Each line of the data below that holds the word "resultados" is to be reported in full.

Task data:
--
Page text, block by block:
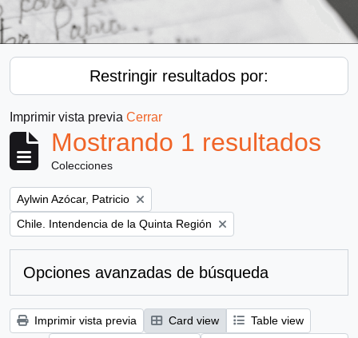
Restringir resultados por:
Imprimir vista previa Cerrar
Mostrando 1 resultados
Colecciones
Remove filter:
Aylwin Azócar, Patricio
Remove filter:
Chile. Intendencia de la Quinta Región
Opciones avanzadas de búsqueda
Imprimir vista previa Card view
Table view
--
Response to the exercise:
Restringir resultados por:
Mostrando 1 resultados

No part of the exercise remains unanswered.